Ahi estube viendo que es un driver totem-pole y sería como transitorizar la base, o sea a través de transistores potenciar la señal de la base. En verdad si es mucho mas barato, es buena idea. Igual voy a probar con el IR2110, además ya lo compre, gracias buen aporte


----------



## DOSMETROS (Oct 16, 2010)

Acordate que no podés sacarle 50 amperes al transistor que la hoja de datos diga 50 amperes  , tenés que ver el SOA


----------



## martincruz (Oct 20, 2010)

Ya tengo los 4 IRF1404, mañana seguro me pongo y el viernes tengo una cita con un osciloscopio jaja Alguien tiene la formula para calcular las resistencias de gate? Es alguna especial? o solo ley de ohm? me voy a poner a buscar como se hace para calcularla si alguien lo tiene a mano lo agradezco, pruebo y comento como me fue saludos


----------



## DOSMETROS (Oct 20, 2010)

Estoy segurísimo que en éste post . . . en algún lado explican las ventajas y desventajas de una resistencia de gate baja o alta y sus efectos sobre la temperatura del transistor o del inductor.
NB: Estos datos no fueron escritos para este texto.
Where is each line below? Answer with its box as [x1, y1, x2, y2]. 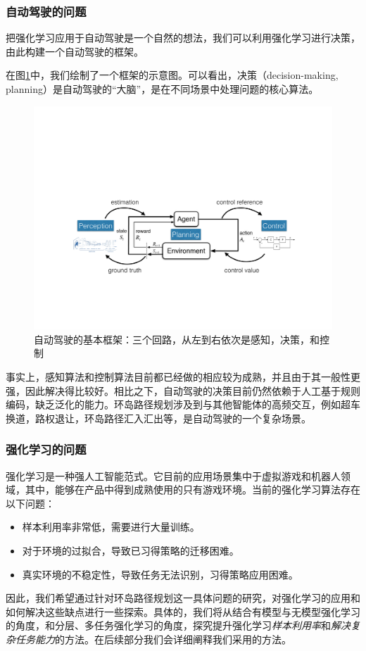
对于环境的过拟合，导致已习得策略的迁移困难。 [22, 543, 239, 557]
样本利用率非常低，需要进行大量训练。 [22, 519, 200, 534]
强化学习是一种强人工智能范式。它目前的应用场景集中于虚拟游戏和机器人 [6, 468, 341, 483]
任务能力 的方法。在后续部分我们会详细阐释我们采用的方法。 [15, 631, 291, 646]
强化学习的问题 [6, 441, 87, 458]
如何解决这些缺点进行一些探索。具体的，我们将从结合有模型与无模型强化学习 [6, 604, 360, 619]
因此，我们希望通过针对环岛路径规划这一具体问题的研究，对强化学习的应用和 [6, 590, 360, 605]
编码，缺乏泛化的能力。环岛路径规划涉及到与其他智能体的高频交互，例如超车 [6, 397, 360, 412]
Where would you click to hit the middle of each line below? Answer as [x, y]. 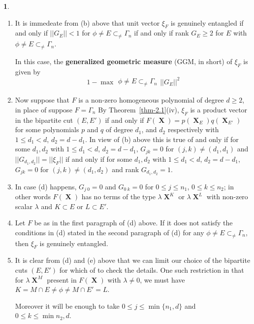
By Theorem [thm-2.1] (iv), [139, 109]
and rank [126, 169]
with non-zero [227, 196]
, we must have [162, 279]
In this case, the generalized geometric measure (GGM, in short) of [124, 61]
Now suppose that [42, 100]
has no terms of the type [118, 196]
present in [62, 279]
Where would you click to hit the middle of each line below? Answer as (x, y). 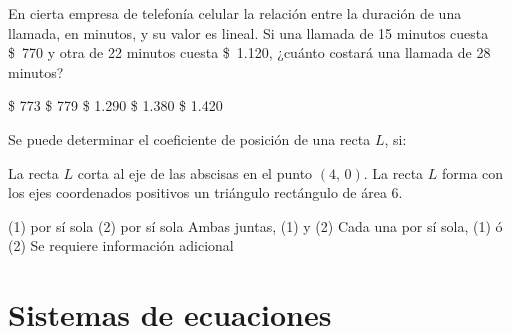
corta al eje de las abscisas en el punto (195, 172)
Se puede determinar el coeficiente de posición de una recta (189, 138)
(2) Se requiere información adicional (121, 245)
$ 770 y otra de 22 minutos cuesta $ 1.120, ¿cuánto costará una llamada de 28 (249, 52)
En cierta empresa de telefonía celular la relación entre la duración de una (235, 13)
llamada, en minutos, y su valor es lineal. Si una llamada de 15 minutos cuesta (248, 32)
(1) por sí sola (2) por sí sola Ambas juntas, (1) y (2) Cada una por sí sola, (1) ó (255, 225)
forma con (472, 172)
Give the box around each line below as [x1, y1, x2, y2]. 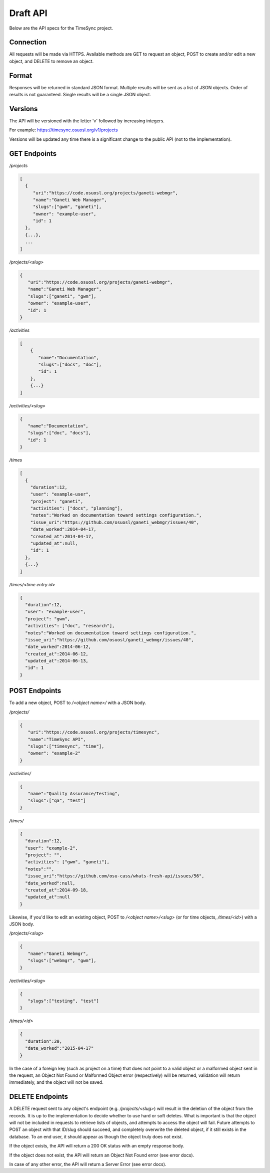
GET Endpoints [9, 149, 57, 158]
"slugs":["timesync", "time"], [27, 743, 104, 749]
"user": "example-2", [25, 845, 78, 851]
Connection [9, 38, 47, 47]
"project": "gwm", [25, 616, 70, 621]
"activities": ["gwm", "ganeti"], [25, 859, 110, 865]
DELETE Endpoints [9, 1092, 68, 1101]
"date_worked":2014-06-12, [25, 644, 91, 650]
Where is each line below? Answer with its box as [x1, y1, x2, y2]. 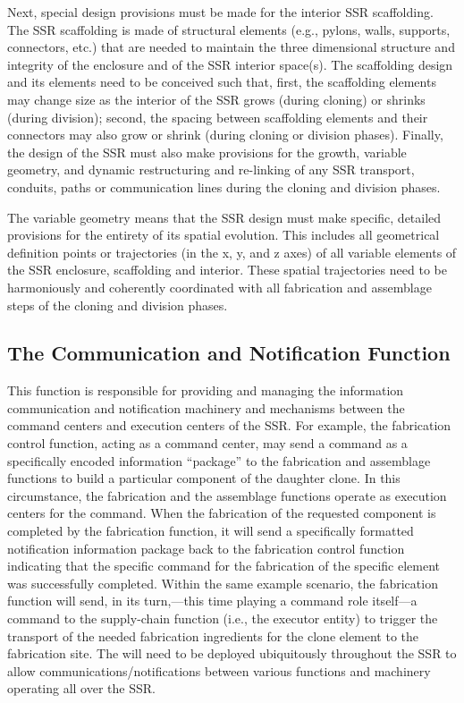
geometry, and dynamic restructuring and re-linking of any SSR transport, [7, 160, 415, 179]
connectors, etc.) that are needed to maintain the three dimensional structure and [7, 38, 455, 56]
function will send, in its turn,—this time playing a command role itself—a [7, 591, 418, 610]
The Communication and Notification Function [7, 339, 451, 367]
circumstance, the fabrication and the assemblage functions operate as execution [7, 486, 447, 504]
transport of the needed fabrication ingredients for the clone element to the [7, 626, 419, 645]
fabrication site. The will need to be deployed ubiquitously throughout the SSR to [7, 644, 457, 663]
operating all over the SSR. [7, 679, 156, 698]
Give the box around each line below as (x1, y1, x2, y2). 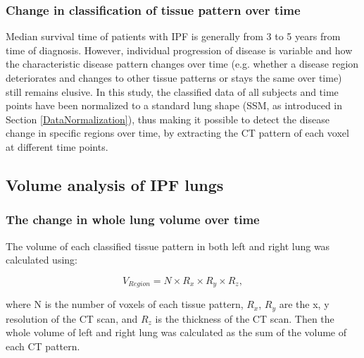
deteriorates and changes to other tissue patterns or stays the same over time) (6, 70, 342, 85)
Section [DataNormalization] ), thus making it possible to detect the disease (6, 111, 330, 126)
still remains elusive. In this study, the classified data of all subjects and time (6, 84, 339, 99)
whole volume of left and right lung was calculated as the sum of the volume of (6, 325, 347, 340)
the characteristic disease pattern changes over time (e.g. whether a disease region (6, 56, 359, 71)
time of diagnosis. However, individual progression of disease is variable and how (6, 42, 353, 57)
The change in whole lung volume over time (6, 211, 260, 228)
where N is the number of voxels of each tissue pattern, (6, 297, 244, 311)
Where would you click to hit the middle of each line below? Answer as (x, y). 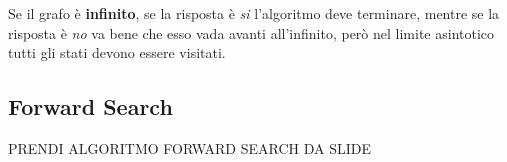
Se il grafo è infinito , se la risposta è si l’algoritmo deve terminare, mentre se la (254, 13)
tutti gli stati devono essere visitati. (117, 52)
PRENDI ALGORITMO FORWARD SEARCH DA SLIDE (189, 147)
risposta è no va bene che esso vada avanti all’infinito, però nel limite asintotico (251, 32)
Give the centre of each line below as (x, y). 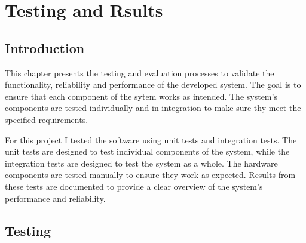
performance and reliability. (55, 198)
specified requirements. (47, 119)
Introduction (45, 47)
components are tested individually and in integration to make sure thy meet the (153, 108)
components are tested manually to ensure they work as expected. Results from (150, 175)
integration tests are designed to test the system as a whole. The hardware (141, 163)
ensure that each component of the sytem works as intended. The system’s (141, 96)
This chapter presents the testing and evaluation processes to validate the (140, 73)

Ampli HighEnd ClaseD UCD de 25W a 1250Wrms sólo con 2 mosfets N

A leer MUCHO .

Saludos !


----------



## narcisolara_21 (Oct 21, 2010)

La que yo uso:
Al saber la corriente total requerida para el gate del mosfet Ig
Rg=Vg/Ig
Siendo Vg la Tensión en puerta.
Ejemplo:
Vg=12V
Ig=1.24A
Rg=12/1.24=9.7Ω > 10Ω 
Mientras mas alta sea Rg mas corriente limita, por lo tanto aumenta el tiempo de encendido y apagado que es igual a perdidas de conmutación.
Y muy baja podría sobrecargar la puerta con mucha corriente y BUMMM!!!.


----------



## martincruz (Oct 21, 2010)

Excelente muy buena la explicacióm. Esos son los valores que yo voy a manejar... jaja esa es la cuenta que yo tengo que hacer verdad? jeje Muchas gracias por todo


----------



## martincruz (Oct 22, 2010)

Ahí estuve con el osciloscopio. La deje en 5KHz y lo puedo llevar hasta 10KHz, pero como quedamos en 5, ahí lo dejé. Adjuno la foto de la pantalla del osciloscopio, porque por más que intenté dejarla lo mas cuadrada posible a la señal, eso es lo mejor que pude. Yo considero que no esta tan mal, pero quiero opiniones.... Si como esta es malo, tendré que hacer un nuevo control, de mejor calidad. El IR2110 todavía no lo pongo, pero no mejora la salida del PWM verdad? La deja tal cual está.... Ahora voy a empezar a experimentar con el IR2110 y cualquier novedad la posteo. Saludos


----------



## narcisolara_21 (Oct 22, 2010)

Te pregunto, todo lo que estas haciendo es para variar la velocidad del Motor?
y sube el diagrama del generador a ver..


----------



## martincruz (Oct 23, 2010)

narcisolara_21 dijo:


> Lo de 100khz es un ejemplo para un rise time de 50nS, usa 5Khz o menos, Las entradas Hin y Lin pueden tener la misma señal por lo tanto HO y LO se activaran al mismo tiempo, Vcc y Vb van juntos ya que trabajará de forma sencilla no en fuente flotante, lo mismo que Vs y COM.
> Si te fijas en el *Functional Block Diagram* del Datasheet veras que las salidas son simples driver Totem pole



Estoy haciendo justo el circuit con el IR2110 y me dijiste que Vs y COM van juntas, Las dos a masa o a drain de los mosfet?. Vc y Vb también juntas, directamente al positivo no?.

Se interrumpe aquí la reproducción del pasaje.